Monsieur le Président, ce soir j’ai reçu un e-mail de mon ami. Un e-mail terrible, un e-mail horrible. Il me dit que l’immeuble qui jouxte le sien a été soufflé par les bombes. Il me dit que, lui qui ne pleure jamais, pleure aujourd’hui les larmes de son corps. Il me dit que dans cet immeuble de 5 étages qui n’existe plus vivait la famille Dalou. Dans cette immeuble pulvérisé, 12 morts, 12 cadavres, 12 horreurs. Et une montagne de larmes et de souffrances. Et le regard sans âme d’une barbarie méprisante…
Monsieur le Président, vous n’avez pas le temps, je ne vous parlerai pas des blessés, pas des angoisses, pas des deuils impossibles, pas même de tous ces morts. Je vous parlerai des enfants, juste des enfants… Vous aurez bien un tout petit peu de temps, pour des enfants, pour ces obscures enfants entrés dans la mort. Il est important que vous pensiez à eux, eux pour qui il est trop tard. Pour eux vous ne pouvez plus rien. Puis vous pensez aux autres, envers qui vous pouvez tant.
Monsieur le Président, j’ai vu ces enfants, ces enfants sortis des photos, sortis de ce trou et des gravats souvenir de ce qui fut un immeuble de vie. Je vois ce sauveteur, ce voisin, ce parent ( ?) sortant ce petit corps pantelant. Sur une autre photo je vois un brancard, un pauvre brancard tout petit où sont posés collés l’un à l’autre ces corps minuscules, comme endormis, comme se touchant l’un l’autre pour se rassurer, comme pour se dire que ce n’est que la mort.
Monsieur le Président, ne me dites pas que vous ne pouvez rien. Que vous compatissez mais ne pouvez rien.
Monsieur le Président, je dois aussi vous parler de Nathan Blanc. Il a 19 ans et demeurait à Haifa. Il est Israélien. Aujourd’hui il demeure en prison. Nathan n’avait pas connaissance de ce témoignage de Ziad, mais il savait ce qui était en train d’advenir. Nathan a eu le courage de dire non, au prix de la prison.
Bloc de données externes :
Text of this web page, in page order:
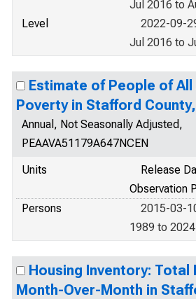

Monsieur le Président, vous ne pouvez pas abandonner Nathan, ce tout jeune pacifiste israélien, et dans le même mouvement tourner le dos à mes amis israéliens, juifs comme moi, qui ont le courage d’affronter cette folie guerrière. Au nom de mon pays la France, au nom de ce pays qu’ont rejoint mes grands parents avec un énorme espoir de liberté et de dignité vous devez vous engager, clairement, fermement. Monsieur le Président, les pacifistes israéliens attendent de nous, les pacifistes palestiniens attendent de nous. N’abandonnez pas au désespoir Leïla Shahid confrontée au mur colonial.
Après l’horrible opération « Plomb durci » qui avait vu le massacre d’un habitant sur 1.000, 5 sur 1.000 blessés, le « crime de guerre, voire contre l’humanité » avait été évoqué. Et puis rien. Et puis le silence. Et puis pas de Tribunal. Alors, alors ça recommence, cette danse macabre des êtres sans conscience, sans dignité, sans humanité. Monsieur le Président, les silences, les lâchetés, libèrent les bêtes sauvages. Monsieur le Président, le silence est un crime de lâcheté. Simplement appeler à « de la retenue » est un silence, une fuite devant les responsabilités.
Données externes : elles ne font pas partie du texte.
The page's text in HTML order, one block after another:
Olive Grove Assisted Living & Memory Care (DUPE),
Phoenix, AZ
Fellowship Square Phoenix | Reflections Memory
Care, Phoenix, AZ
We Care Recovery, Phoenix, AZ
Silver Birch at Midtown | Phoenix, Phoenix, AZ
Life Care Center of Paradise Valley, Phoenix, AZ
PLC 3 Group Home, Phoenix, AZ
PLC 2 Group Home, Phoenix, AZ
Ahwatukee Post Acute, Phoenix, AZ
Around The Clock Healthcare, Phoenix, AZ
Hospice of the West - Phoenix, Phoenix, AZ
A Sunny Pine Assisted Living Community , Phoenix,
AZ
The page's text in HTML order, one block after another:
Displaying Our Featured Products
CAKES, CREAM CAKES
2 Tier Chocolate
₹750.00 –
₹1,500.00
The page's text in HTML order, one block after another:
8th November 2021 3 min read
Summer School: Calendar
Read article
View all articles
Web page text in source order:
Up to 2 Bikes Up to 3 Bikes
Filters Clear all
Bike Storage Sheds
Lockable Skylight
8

Monsieur le Président, vous pouvez tant pour mettre fin à cette horreur. Vous pouvez clamer que la France ne se taira plus, que ça suffit. Vous pouvez affirmer l’engagement de la France pour l’application du Droit International, sans faiblesse, pour que la Palestine entre à l’ONU, pour que les frontières intégrales de 67 soient reconnues et imposées.
Vous pouvez, Monsieur le Président, appeler à la convocation du Tribunal International que ceux qui commettent ces morts répondent de leurs actes.
Monsieur le Président, la paix demande du courage. La paix demande de la détermination. La paix demande du Droit. En vous honorant d’œuvrer pour le Droit vous défendrez la vie, vous porterez la place et l’histoire de notre pays.